■ TASK DESCRIPTION ■
Set down, word for word, the line with "Silente uoči koncerta" and the lines after it through the final line of the data below, without pictures.

■ DATA TO EXAMINE ■

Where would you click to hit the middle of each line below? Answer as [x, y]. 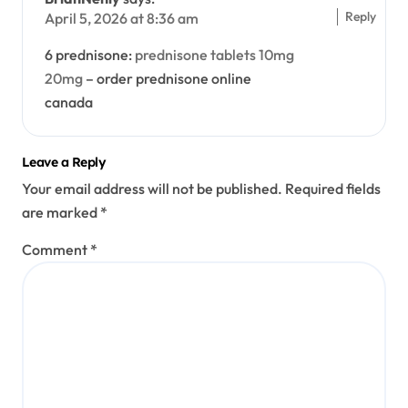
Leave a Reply [64, 163]
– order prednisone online [167, 79]
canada [69, 102]
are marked [61, 212]
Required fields [333, 188]
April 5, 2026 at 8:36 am [122, 19]
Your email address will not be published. [152, 188]
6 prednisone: [90, 55]
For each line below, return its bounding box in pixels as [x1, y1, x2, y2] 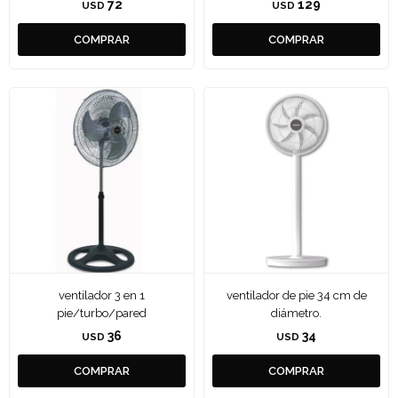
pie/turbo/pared [57, 306, 147, 320]
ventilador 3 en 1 [59, 289, 145, 302]
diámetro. [271, 306, 322, 320]
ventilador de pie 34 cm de [226, 289, 367, 302]
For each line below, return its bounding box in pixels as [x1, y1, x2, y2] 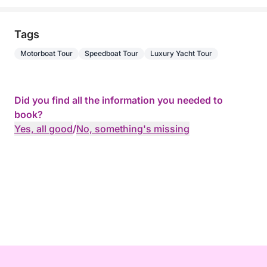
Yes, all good [14, 123, 73, 135]
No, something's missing [76, 123, 190, 135]
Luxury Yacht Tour [150, 49, 212, 58]
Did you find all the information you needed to [14, 94, 223, 106]
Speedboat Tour [85, 49, 138, 58]
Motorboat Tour [20, 49, 73, 58]
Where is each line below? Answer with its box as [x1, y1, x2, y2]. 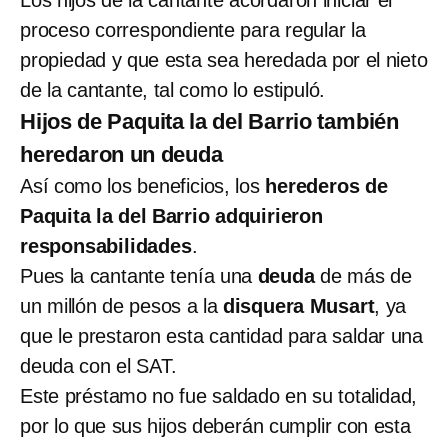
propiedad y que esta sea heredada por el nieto [20, 49, 428, 72]
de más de [314, 265, 412, 288]
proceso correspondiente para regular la [20, 19, 366, 42]
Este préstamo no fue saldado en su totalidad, [20, 385, 418, 408]
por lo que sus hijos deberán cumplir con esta [20, 415, 411, 438]
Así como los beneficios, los [20, 175, 266, 198]
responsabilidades [20, 235, 192, 258]
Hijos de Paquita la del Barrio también [20, 109, 399, 135]
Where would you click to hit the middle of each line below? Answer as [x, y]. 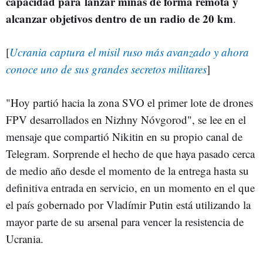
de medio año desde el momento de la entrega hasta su [127, 170]
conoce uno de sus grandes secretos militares [106, 69]
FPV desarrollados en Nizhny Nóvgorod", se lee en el [126, 119]
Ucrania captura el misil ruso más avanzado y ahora [129, 52]
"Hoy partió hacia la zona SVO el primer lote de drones [129, 102]
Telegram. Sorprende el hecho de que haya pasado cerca [130, 153]
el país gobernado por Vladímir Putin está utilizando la [128, 204]
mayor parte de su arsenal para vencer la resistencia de [125, 221]
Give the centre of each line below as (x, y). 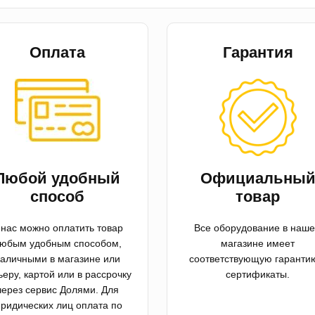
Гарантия (258, 53)
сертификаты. (258, 275)
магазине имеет (258, 244)
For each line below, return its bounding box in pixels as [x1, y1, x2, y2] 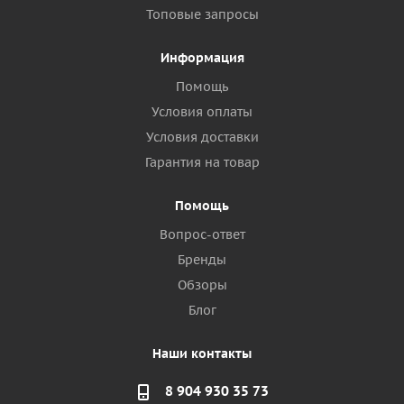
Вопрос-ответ [159, 226, 245, 243]
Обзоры [177, 277, 227, 294]
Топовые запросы [145, 6, 259, 23]
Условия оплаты [151, 104, 252, 121]
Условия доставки [145, 129, 259, 146]
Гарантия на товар [144, 154, 260, 171]
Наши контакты [152, 345, 252, 363]
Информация [160, 50, 244, 67]
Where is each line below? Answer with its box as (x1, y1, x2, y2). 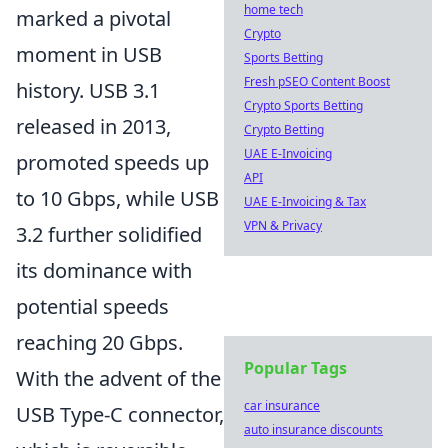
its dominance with (16, 257, 192, 284)
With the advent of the (16, 365, 221, 392)
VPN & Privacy (244, 217, 322, 234)
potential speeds (16, 293, 169, 320)
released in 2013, (16, 113, 171, 140)
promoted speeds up (16, 149, 209, 176)
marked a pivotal (16, 5, 171, 32)
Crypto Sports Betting (244, 97, 363, 114)
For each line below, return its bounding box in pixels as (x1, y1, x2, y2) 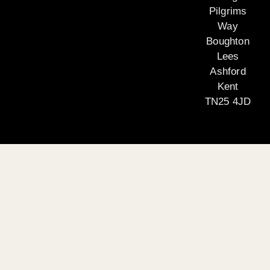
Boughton (206, 36, 250, 48)
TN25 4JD (204, 96, 251, 108)
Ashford (210, 66, 246, 78)
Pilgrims (209, 5, 247, 17)
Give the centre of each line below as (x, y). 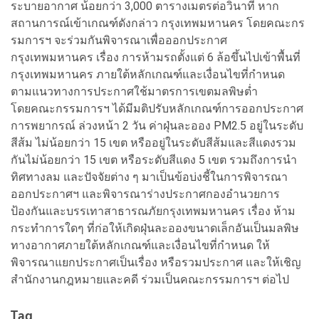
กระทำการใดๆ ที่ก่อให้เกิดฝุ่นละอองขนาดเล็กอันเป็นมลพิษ (155, 228)
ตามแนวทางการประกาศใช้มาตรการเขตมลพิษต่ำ (136, 91)
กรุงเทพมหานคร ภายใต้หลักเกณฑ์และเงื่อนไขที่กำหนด (148, 74)
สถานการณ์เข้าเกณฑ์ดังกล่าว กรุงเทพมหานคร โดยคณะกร (158, 23)
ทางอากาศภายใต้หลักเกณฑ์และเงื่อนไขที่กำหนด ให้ (140, 245)
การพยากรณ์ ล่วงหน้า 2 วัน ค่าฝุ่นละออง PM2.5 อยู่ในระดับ (157, 125)
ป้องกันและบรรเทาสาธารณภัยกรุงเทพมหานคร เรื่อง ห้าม (153, 211)
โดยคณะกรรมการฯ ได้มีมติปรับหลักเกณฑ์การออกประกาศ (157, 108)
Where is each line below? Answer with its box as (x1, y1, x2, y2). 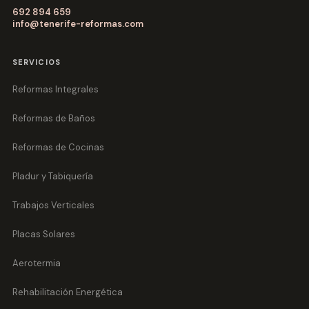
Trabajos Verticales (12, 199, 94, 212)
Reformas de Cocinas (12, 141, 104, 154)
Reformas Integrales (12, 83, 99, 96)
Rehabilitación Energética (12, 286, 123, 299)
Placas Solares (12, 228, 75, 241)
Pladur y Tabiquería (12, 170, 93, 183)
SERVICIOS (12, 57, 61, 68)
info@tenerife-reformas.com (12, 18, 143, 30)
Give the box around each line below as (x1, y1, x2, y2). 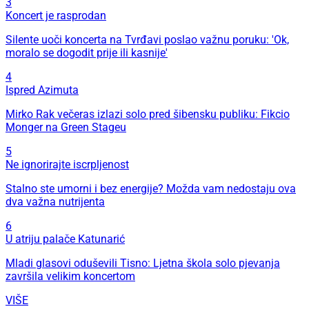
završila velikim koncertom (6, 270, 135, 283)
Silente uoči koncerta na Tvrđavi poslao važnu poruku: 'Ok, (6, 33, 289, 47)
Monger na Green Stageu (6, 121, 126, 134)
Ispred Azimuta (6, 83, 79, 97)
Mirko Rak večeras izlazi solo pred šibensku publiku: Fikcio (6, 108, 290, 121)
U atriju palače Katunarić (6, 232, 125, 246)
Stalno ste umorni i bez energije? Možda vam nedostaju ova (6, 182, 296, 196)
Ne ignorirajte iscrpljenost (6, 158, 129, 172)
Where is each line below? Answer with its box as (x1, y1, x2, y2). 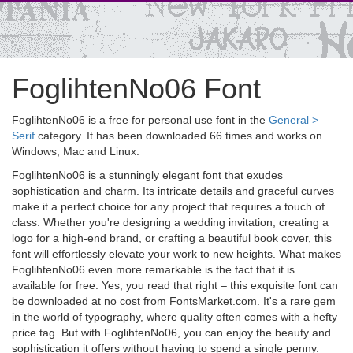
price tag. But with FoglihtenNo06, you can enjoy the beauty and (12, 326, 331, 339)
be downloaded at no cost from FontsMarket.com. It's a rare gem (12, 295, 336, 307)
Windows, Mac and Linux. (12, 145, 139, 158)
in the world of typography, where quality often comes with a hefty (12, 310, 337, 323)
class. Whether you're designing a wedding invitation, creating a (12, 216, 329, 229)
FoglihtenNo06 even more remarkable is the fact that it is (12, 263, 295, 276)
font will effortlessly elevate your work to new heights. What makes (12, 247, 341, 260)
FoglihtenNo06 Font (12, 72, 261, 105)

■ RESULT ■
Silente uoči koncerta na Tvrđavi poslao važnu poruku: 'Ok, (6, 33, 289, 47)
Monger na Green Stageu (6, 121, 126, 134)
Ispred Azimuta (6, 83, 79, 97)
Mirko Rak večeras izlazi solo pred šibensku publiku: Fikcio (6, 108, 290, 121)
U atriju palače Katunarić (6, 232, 125, 246)
Stalno ste umorni i bez energije? Možda vam nedostaju ova (6, 182, 296, 196)
Ne ignorirajte iscrpljenost (6, 158, 129, 172)
Where is each line below? Answer with its box as (x1, y1, x2, y2). 
price tag. But with FoglihtenNo06, you can enjoy the beauty and (12, 326, 331, 339)
be downloaded at no cost from FontsMarket.com. It's a rare gem (12, 295, 336, 307)
Windows, Mac and Linux. (12, 145, 139, 158)
in the world of typography, where quality often comes with a hefty (12, 310, 337, 323)
class. Whether you're designing a wedding invitation, creating a (12, 216, 329, 229)
FoglihtenNo06 even more remarkable is the fact that it is (12, 263, 295, 276)
font will effortlessly elevate your work to new heights. What makes (12, 247, 341, 260)
FoglihtenNo06 Font (12, 72, 261, 105)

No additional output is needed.